Büdnis 90/Die Grünen wollen den Neubau von Kohlekraftwerken verhindern. Sie fordern in einem Gesetzesantrag an den Deutschen Budestag den sogenannten elektrischen Mindeswirkungsgrad auf 58 Prozent festzulegen. Damit könnten nur noch moderne Gas- und Dampf-Kraftwerke mit einem CO2-Ausstoß von 365 Gramm je Kilowattstunde Strom gebaut werden.

Der Wirkungsgrad entsprechender Braun- und Steinkohlekraftwerke beträgt derzeit maximal 43 bzw. 46 Prozent. Auf einer Sitzung des CGBCE-Hauptvorstandes wurde diese Haltung verurteilt. Nur vordergründig gehe es der Partei der Grünen darum, weitere Emissionen im Kraftwerkssektor einzusparen.

Deutliche Erfolge verspricht hierbei innerhalb des nächsten Jahrzehnts beispielsweise die sogenannte CCS-Technologie oder das auch Sequestrierung genannte Verfahren, bei der das CO2, das bei der Stromerzeugung entsteht, herausgefiltert und unterirdisch gelagert wird.

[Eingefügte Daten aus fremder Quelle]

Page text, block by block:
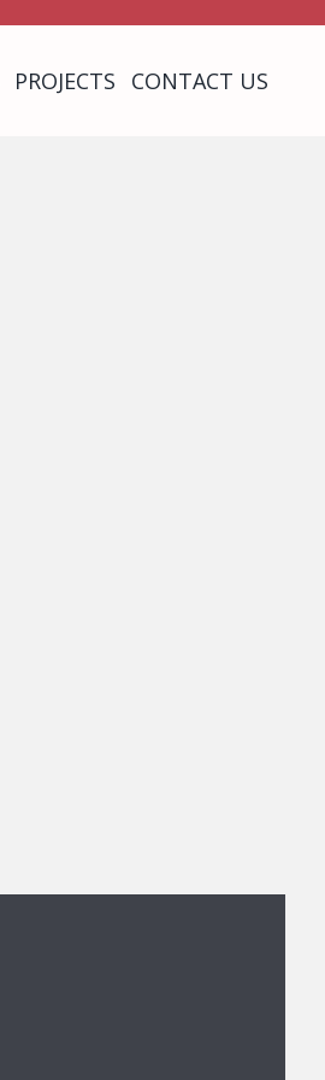
PROJECTS CONTACT US

Die umweltschädlichen Effekte des weltweit steigenden Energiebedarfs können nach Auffassung des Weltklimrates (IPCC) für längere Zeit bei den vorhandenen Speicherkapazitäten durch die CCS-Technik neutralisiert werden.

Die CGBCE fordert diesbezüglich Bundesregierung und Parlament auf, CCS zu unterstützen, indem es ermöglicht wird, die Technologie weiter voranzutreiben. Es gehe eben nicht darum, wie Umweltverbände befürchten, Investitionen in CCS als Vorwand zu benutzen, den Ausbau energiesparender Technologien und erneuerbarer Energien zu vernachlässigen, der aber auf jeden Fall seine Zeit braucht.

Die Gewerkschaft ist überzeugt, dass Bündnis 90/Die Grünen in erster Linie nur ihrem Ziel schneller näher kommen wollen, das fossile Zeitalter hinter sich zu lassen.
Diese dogmatische Betrachtung schadet dem Industriestandort Deutschland. Bleibt es bei dem politisch gewollten Atomausstieg, gibt es hierzulande bis 2020 einen riesigen Ersatzbedarf an neuen Kraftwerkskapazitäten von bis zu 45000 Megawatt (MW).
Auf Steinkohlekraftwerke dann zu verzichten, die derzeit ohnehin die Grundlast des Strombedarfs im Lande absichern, wäre schon im Hinblick auf die bis vor kurzem rasanten Anstiege der Rohöl- und Erdgaspreise bzw. der zeitlich begrenzten Verfügbarkeit dieser Energieträger unverantwortlich.

Es gibt damit auch bezüglich der immensen Steigerung der weltweiten Kohlenachfrage um insgesamt 44 Prozent bis 2030, wie die Internationale Energieagentur voraussagt, und wegen des wahrscheinlich nur moderaten Preisanstiegs der Kraftwerkskohle eine gute Möglichkeit, saubere und effiziente Kohletechnologie zu entwickeln. Wenn dies in Deutschland demonstriert werden kann, wird es weltweit zur Verringerung der Umweltbelastungen durch den steigenden Energiebedarf beitragen.

Politisch betrachtet muß es nach Gewerkschaftsansicht darum gehen, sich Optionen für eine sichere, preiswerte und umweltverträgliche Energiegewinnung zu schaffen bzw. zu erhalten und nicht darum, Entwicklungsmöglichkeiten im Keime zu ersticken.